* _Stored data_
********
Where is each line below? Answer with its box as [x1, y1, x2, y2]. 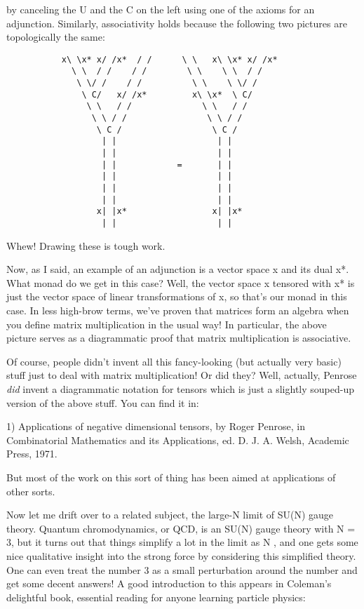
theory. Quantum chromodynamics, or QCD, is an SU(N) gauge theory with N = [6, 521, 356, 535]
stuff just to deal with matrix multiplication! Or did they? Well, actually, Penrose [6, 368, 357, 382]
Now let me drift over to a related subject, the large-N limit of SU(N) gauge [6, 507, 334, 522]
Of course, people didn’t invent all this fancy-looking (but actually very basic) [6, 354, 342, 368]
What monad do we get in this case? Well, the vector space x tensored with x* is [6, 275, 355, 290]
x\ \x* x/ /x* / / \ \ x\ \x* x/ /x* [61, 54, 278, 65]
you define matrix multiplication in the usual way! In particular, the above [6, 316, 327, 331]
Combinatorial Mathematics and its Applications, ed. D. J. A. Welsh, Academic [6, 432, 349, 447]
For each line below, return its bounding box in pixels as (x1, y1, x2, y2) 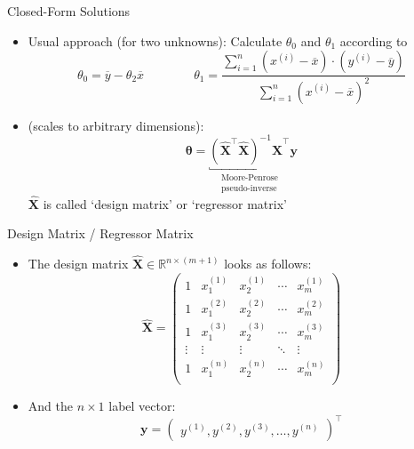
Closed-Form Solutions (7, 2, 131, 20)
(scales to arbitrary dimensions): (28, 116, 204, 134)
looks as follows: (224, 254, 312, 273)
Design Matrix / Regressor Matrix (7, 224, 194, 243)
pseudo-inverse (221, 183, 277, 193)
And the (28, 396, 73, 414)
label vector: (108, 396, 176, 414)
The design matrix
********
* _Instructions for the task_
Output the entries above verbatim, leaving out images.

* _Answer space_
Where is each line below? Answer with its box as [x1, y1, x2, y2]. 
theory. Quantum chromodynamics, or QCD, is an SU(N) gauge theory with N = [6, 521, 356, 535]
stuff just to deal with matrix multiplication! Or did they? Well, actually, Penrose [6, 368, 357, 382]
Now let me drift over to a related subject, the large-N limit of SU(N) gauge [6, 507, 334, 522]
Of course, people didn’t invent all this fancy-looking (but actually very basic) [6, 354, 342, 368]
What monad do we get in this case? Well, the vector space x tensored with x* is [6, 275, 355, 290]
x\ \x* x/ /x* / / \ \ x\ \x* x/ /x* [61, 54, 278, 65]
you define matrix multiplication in the usual way! In particular, the above [6, 316, 327, 331]
Combinatorial Mathematics and its Applications, ed. D. J. A. Welsh, Academic [6, 432, 349, 447]
For each line below, return its bounding box in pixels as (x1, y1, x2, y2) 
Closed-Form Solutions (7, 2, 131, 20)
(scales to arbitrary dimensions): (28, 116, 204, 134)
looks as follows: (224, 254, 312, 273)
Design Matrix / Regressor Matrix (7, 224, 194, 243)
pseudo-inverse (221, 183, 277, 193)
And the (28, 396, 73, 414)
label vector: (108, 396, 176, 414)
The design matrix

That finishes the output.